А ему, Раевскому, из-за бедности и безвестности трудно было пробиться и показать, на что он способен. Мир, где по-настоящему благородный человек — лишний, подлежит разрушению. Эту истину Александр понял не сразу, а только встретив множество таких же неприкаянных молодых людей. Не успевших за войну войти в когорту счастливцев-генералов. Их главной чертой было метущееся недовольство. Они кончили воевать кто капитаном, кто ниже, и ожидали новых больших дел.

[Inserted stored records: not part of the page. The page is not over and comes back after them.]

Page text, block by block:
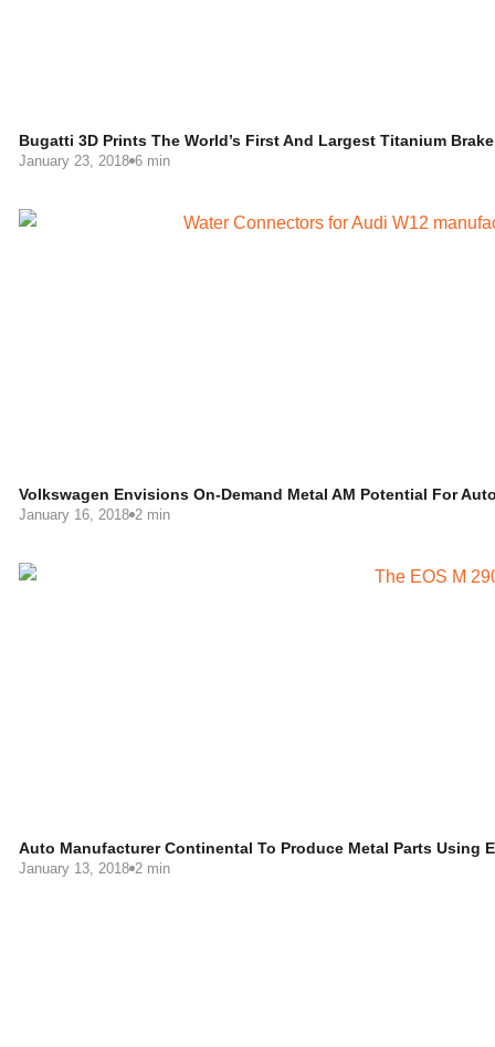
Bugatti 3D Prints The World’s First And Largest Titanium
January 23, 2018 6 min
Volkswagen Envisions On-Demand Metal AM Potential For
January 16, 2018 2 min
Auto Manufacturer Continental To Produce Metal Parts Using
January 13, 2018 2 min
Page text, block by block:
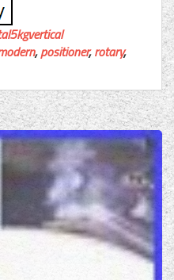
,positioner,rotary,
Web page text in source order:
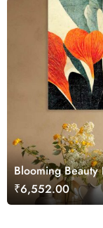
Blooming Beauty
₹6,552.00
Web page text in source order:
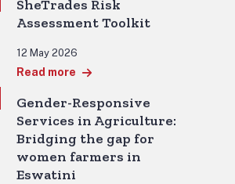
SheTrades Risk
Assessment Toolkit
12 May 2026
Read more
Gender-Responsive
Services in Agriculture:
Bridging the gap for
women farmers in
Eswatini
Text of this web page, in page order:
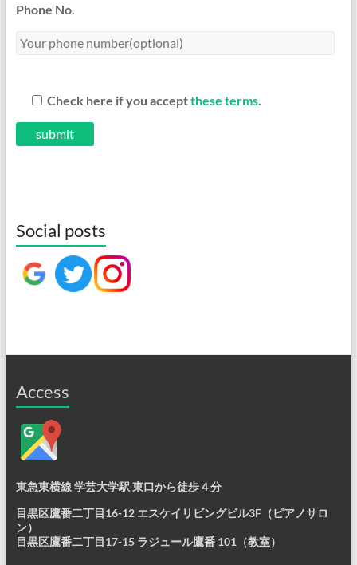
Phone No.
Check here if you acceptthese terms.
Social posts
Access
東急東横線 学芸大学駅 東口から徒歩４分
目黒区鷹番二丁目16-12 エスケイリビングビル3F（ピアノサロ
ン）
目黒区鷹番二丁目17-15 ラジュール鷹番 101（教室）

Дух вольности, разлитый над Европой после штурма Бастилии, и задушенный Бонапартом, снова давал о себе знать. В Италии, Испании, Греции... Александр со скрытым ликованием ждал, когда хаос вновь завертит короны и престолы. Сколько безвестных до того героев взметнула наверх Французская революция! Иные достигли власти, иные покрыли себя славой. И почти все потеряли голову. Но они жили в полном смысле слова. Их чувства, омытые кровью, воскресли, снова став яркими и свежими. А именно этой остроты не хватало Раевскому, раньше времени состарившемуся в ожидании звёздного часа.
Единственной его серьёзной слабостью была Лиза. Она делала Александра уязвимым. К ней он неизменно возвращался. Вечная буря в пустоте утомляет душу. А где и восполнить силы, как не в любви преданного существа? Он нигде так не отпускает своё вечно сжатое в кулак сердце, как у ног мадемуазель Браницкой. По-своему Раевский любил кузину и дорожил ею. Только возле неё он забывал холодную язвительность и лелеял усталое обожание, которым, как ему теперь казалось, была окружена девушка с его стороны.